How many times do your patients ask you “is there a diabetes heredity” or “am I going to pass on the diabetes genes to my kids”. What do you tell them? Yes, No, or Maybe? What about all that stuff that says Type 1 is an autoimmune disease, does that mean it is not heredity or does it mean that you can pass on auto-immunity and therefore pass on diabetes? M. Alan Permutt, Jonathon Wasson and Nancy Cox, researchers from both Washington University and The University of Chicago, just completed a total review of what is known. Their feature, Genetic Epidemiology takes a full look at how to answer the questions.

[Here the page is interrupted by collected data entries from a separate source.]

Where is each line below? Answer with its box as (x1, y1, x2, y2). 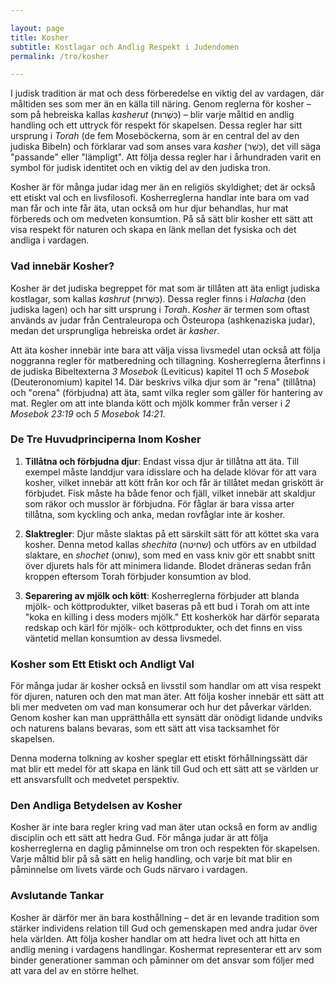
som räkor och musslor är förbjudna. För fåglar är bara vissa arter (24, 497, 295, 510)
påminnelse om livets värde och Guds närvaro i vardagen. (10, 864, 248, 876)
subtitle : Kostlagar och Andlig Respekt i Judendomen (10, 42, 240, 52)
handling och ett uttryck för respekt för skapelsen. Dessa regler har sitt (10, 119, 303, 131)
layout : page (10, 23, 65, 33)
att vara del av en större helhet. (10, 964, 140, 976)
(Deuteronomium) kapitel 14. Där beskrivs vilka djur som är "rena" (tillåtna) (10, 376, 317, 388)
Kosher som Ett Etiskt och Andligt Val (10, 657, 195, 671)
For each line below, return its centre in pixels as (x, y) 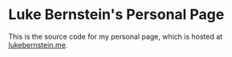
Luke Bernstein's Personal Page (116, 15)
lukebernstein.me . (38, 44)
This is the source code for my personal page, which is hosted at (116, 36)
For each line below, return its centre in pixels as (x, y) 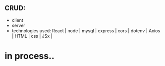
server (18, 25)
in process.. (30, 56)
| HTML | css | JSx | (32, 36)
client (17, 20)
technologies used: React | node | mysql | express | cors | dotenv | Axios (86, 31)
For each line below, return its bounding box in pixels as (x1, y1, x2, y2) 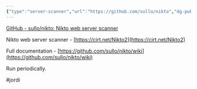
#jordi (6, 76, 21, 83)
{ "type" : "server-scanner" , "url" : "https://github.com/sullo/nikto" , (6, 8, 175, 15)
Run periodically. (6, 65, 47, 72)
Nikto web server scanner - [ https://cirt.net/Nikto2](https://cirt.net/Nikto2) (6, 36, 186, 43)
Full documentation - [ (6, 47, 60, 54)
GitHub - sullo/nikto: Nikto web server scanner (6, 25, 118, 32)
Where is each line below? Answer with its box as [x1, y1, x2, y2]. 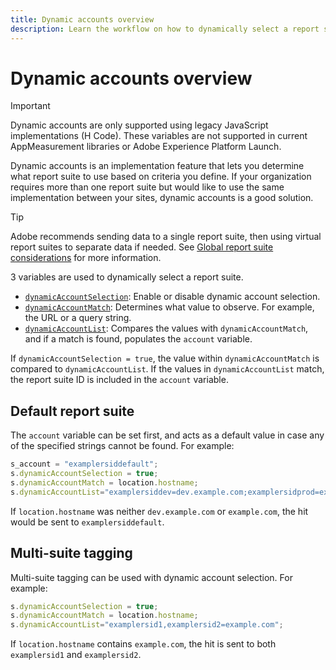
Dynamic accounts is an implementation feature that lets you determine [10, 160, 305, 172]
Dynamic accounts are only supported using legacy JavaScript [10, 119, 269, 131]
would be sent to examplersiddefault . [10, 516, 165, 528]
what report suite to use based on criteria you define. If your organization [10, 171, 312, 183]
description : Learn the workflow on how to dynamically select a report [10, 24, 320, 34]
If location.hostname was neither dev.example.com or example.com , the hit [10, 505, 309, 517]
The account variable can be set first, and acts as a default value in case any [10, 429, 325, 441]
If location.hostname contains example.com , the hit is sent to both [10, 638, 277, 650]
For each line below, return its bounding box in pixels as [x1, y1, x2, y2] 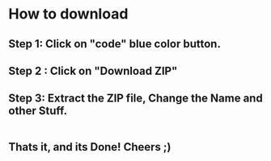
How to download [8, 5, 129, 23]
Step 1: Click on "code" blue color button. [8, 37, 221, 51]
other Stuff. [8, 104, 67, 118]
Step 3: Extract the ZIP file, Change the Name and [8, 92, 263, 105]
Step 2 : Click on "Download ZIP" [8, 64, 178, 77]
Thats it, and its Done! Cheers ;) [8, 140, 171, 154]
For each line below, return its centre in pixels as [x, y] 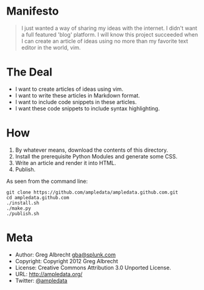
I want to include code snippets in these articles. [76, 102]
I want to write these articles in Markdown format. [77, 95]
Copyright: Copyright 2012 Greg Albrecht [67, 261]
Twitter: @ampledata [41, 280]
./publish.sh [23, 214]
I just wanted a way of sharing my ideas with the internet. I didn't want [109, 28]
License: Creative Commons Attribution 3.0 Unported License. [93, 267]
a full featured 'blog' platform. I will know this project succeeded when [110, 34]
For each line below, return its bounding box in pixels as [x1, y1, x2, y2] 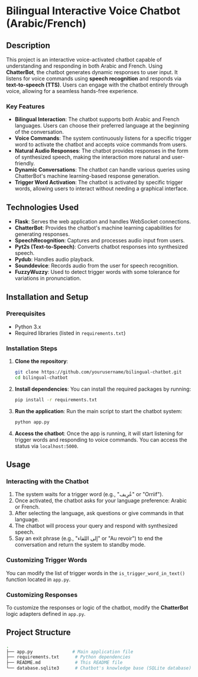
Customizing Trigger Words [6, 556, 87, 564]
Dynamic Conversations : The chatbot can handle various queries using [14, 166, 190, 173]
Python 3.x [14, 323, 41, 330]
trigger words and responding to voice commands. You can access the [14, 436, 187, 443]
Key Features [6, 102, 46, 110]
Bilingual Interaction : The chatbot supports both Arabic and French [14, 116, 180, 123]
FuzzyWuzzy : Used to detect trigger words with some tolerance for [14, 269, 180, 276]
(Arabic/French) [6, 17, 87, 30]
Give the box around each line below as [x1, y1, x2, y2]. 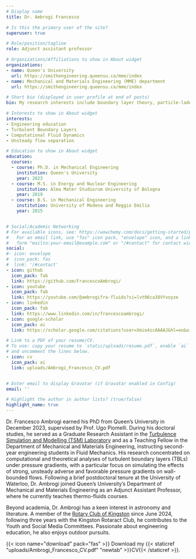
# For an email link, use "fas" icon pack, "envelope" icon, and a [6, 235, 179, 241]
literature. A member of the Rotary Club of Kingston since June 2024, [6, 510, 173, 517]
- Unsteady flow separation [6, 138, 75, 143]
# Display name [6, 8, 43, 15]
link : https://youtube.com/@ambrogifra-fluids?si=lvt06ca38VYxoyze [11, 294, 179, 300]
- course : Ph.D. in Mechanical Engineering [11, 164, 118, 170]
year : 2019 [16, 191, 43, 198]
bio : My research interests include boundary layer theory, [6, 100, 156, 106]
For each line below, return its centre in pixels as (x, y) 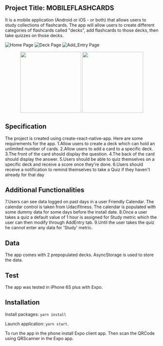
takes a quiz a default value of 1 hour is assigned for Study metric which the (81, 217)
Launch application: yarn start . (37, 324)
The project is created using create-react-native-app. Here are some (74, 138)
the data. (14, 260)
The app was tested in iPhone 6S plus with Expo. (54, 287)
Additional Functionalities (45, 190)
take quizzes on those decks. (35, 35)
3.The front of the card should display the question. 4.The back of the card (80, 154)
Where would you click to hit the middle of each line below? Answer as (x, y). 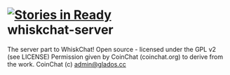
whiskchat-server (60, 30)
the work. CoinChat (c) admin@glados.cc (67, 64)
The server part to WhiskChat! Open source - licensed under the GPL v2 (111, 49)
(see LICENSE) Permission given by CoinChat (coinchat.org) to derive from (115, 57)
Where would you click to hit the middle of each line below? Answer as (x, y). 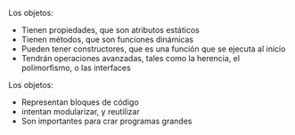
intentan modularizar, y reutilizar (80, 111)
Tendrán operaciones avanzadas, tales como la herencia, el (131, 58)
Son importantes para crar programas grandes (107, 121)
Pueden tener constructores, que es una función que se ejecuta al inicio (153, 49)
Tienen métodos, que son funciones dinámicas (107, 40)
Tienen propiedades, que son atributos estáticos (110, 30)
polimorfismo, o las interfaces (76, 67)
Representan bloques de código (80, 102)
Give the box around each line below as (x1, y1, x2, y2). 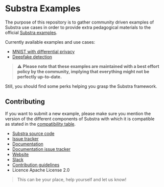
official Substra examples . (5, 29, 58, 35)
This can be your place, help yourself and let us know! (17, 176, 126, 182)
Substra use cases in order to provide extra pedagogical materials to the (5, 24, 151, 30)
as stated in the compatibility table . (5, 121, 76, 127)
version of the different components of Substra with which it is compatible (5, 116, 155, 122)
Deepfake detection (12, 53, 52, 59)
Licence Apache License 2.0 (12, 167, 70, 173)
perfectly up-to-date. (17, 74, 62, 80)
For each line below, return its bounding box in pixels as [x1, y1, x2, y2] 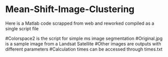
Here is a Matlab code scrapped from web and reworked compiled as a [5, 20, 154, 26]
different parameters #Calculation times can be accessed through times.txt [5, 46, 163, 52]
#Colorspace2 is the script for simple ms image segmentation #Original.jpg [5, 35, 163, 41]
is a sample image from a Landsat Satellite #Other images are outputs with [5, 40, 161, 46]
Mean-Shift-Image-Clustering [5, 4, 135, 15]
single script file [5, 25, 39, 31]
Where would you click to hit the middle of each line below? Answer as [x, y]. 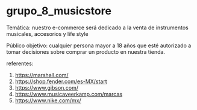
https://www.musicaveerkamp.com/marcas [68, 94]
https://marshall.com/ [42, 75]
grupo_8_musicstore [59, 11]
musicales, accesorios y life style [47, 33]
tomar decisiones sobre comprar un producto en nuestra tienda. [86, 51]
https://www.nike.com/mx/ [48, 100]
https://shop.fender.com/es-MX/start [61, 81]
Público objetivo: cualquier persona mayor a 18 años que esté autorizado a [99, 45]
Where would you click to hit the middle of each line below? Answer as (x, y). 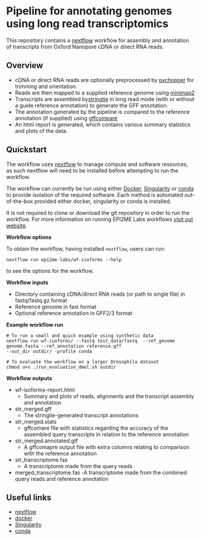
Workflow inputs (28, 282)
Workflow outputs (29, 378)
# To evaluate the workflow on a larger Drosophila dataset (83, 362)
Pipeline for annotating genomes (89, 11)
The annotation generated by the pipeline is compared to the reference (102, 111)
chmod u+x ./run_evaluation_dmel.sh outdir (61, 367)
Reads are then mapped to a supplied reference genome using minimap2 (105, 92)
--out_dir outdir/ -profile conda (49, 351)
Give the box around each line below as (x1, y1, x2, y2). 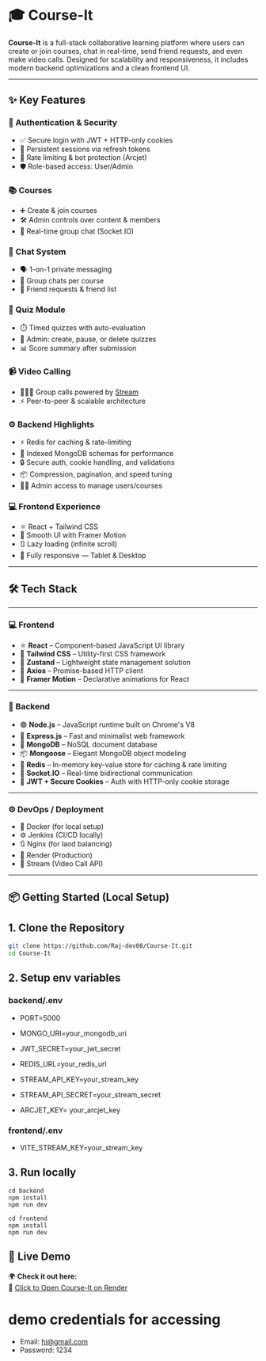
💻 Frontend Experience (8, 501, 101, 512)
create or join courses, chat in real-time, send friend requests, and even (8, 46, 243, 55)
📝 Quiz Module (8, 304, 66, 315)
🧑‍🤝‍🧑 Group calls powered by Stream (19, 387, 139, 397)
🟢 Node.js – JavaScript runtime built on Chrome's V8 (19, 720, 196, 729)
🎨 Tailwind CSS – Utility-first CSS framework (19, 648, 166, 658)
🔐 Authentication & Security (8, 117, 117, 128)
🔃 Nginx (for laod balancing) (19, 839, 112, 849)
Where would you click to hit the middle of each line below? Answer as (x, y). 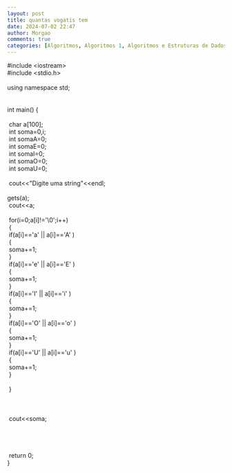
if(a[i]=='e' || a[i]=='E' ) (42, 264)
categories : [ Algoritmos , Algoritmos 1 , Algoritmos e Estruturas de (108, 46)
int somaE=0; (28, 146)
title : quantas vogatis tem (48, 20)
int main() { (23, 109)
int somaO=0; (28, 161)
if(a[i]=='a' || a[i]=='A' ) (41, 235)
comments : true (29, 39)
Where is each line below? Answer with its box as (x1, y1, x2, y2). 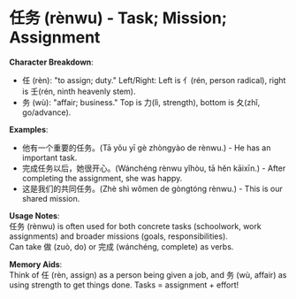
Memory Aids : (9, 258, 63, 270)
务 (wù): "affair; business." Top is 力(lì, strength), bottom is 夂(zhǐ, (21, 96, 261, 107)
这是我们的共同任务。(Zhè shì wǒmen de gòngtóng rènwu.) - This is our (21, 183, 283, 194)
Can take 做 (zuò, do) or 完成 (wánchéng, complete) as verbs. (9, 241, 234, 252)
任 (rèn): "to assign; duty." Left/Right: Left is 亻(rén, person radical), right (21, 74, 286, 85)
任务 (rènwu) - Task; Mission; (9, 8, 228, 28)
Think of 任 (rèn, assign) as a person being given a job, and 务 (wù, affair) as (9, 269, 287, 280)
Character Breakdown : (9, 57, 95, 67)
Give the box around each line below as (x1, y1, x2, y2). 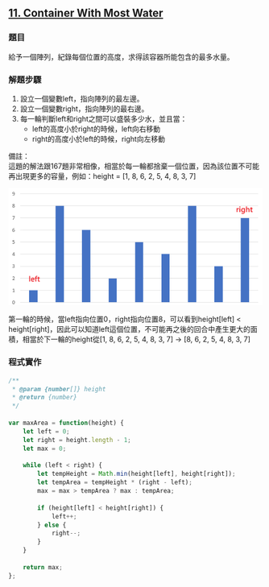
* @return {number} (11, 394, 78, 402)
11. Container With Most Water (8, 6, 163, 20)
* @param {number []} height (11, 385, 106, 393)
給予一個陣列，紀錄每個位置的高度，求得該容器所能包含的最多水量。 (8, 52, 234, 61)
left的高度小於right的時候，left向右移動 (31, 124, 161, 134)
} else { (37, 521, 67, 529)
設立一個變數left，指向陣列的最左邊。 (19, 93, 144, 103)
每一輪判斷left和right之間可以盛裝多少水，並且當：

Genetic Epidemiology Of Diabetes
M. Alan Permutt, Jonathon Wasson and Nancy Cox
Department of Endocrinology, Metabolism and Lipids, Washington University
School of Medicine Department of Human Genetics, The University of Chicago


Conventional genetic analysis focuses on the genes that account for specific phenotypes, while traditional epidemiology is more concerned with the environmental causes and risk factors related to traits. Genetic epidemiology is an alliance of the 2 fields that focuses on both genetics, including allelic variants in different populations, and environment, in order to explain exactly how genes convey effects in different environmental contexts and to arrive at a more complete comprehension of the etiology of complex traits. In this review, we discuss the epidemiology of diabetes and the current understanding of the genetic bases of obesity and diabetes and provide suggestions for accelerated accumulation of clinically useful genetic information.

Definition of the problem

Diabetes is a metabolic condition in which the body fails to produce enough insulin. Type 1 diabetes (T1D) results from autoimmune destruction of insulin-producing ß cells, which leaves the patient dependent on insulin injections for survival (1) T2D, formerly known as adult-onset diabetes, occurs when impaired insulin effectiveness (insulin resistance) is accompanied by the failure to produce sufficient ß cell insulin. Patients can be placed on regimens to reduce weight or manage diet or treated with medication and, less often, insulin injections. This latter form of diabetes accounts for as much as 95% of cases. Gestational diabetes is another form of diabetes, defined as a state of glucose intolerance during pregnancy that usually subsides after delivery but has major implications for subsequent risk of T2D, as pregnancy serves as an "environmental" stressor that reveals a genetic predisposition.

Other less common forms of diabetes include the rare, genetically determined disease maturity onset diabetes of the young (MODY), diabetes resulting from surgery, and other illnesses that constitute only 1–5% of cases. Based on plasma glucose measurements, 2 conditions have been identified with increased risk of the disease (2): (a) impaired glucose tolerance (IGT) is defined as hyperglycemia intermediate between normal and diabetic levels following a glucose load; (b) impaired fasting glucose (IFG), like IGT, is associated with increased cardiovascular disease (CVD) and future diabetes. Because complications of diabetes may develop years before overt disease, many consider the disease part of a cluster of CVD risk factors that include hypertension, hyperinsulinemia, dyslipidemia, visceral obesity, hypercoagulability, and microalbuminuria. This collection of risk factors is also known as the metabolic syndrome (3, 4).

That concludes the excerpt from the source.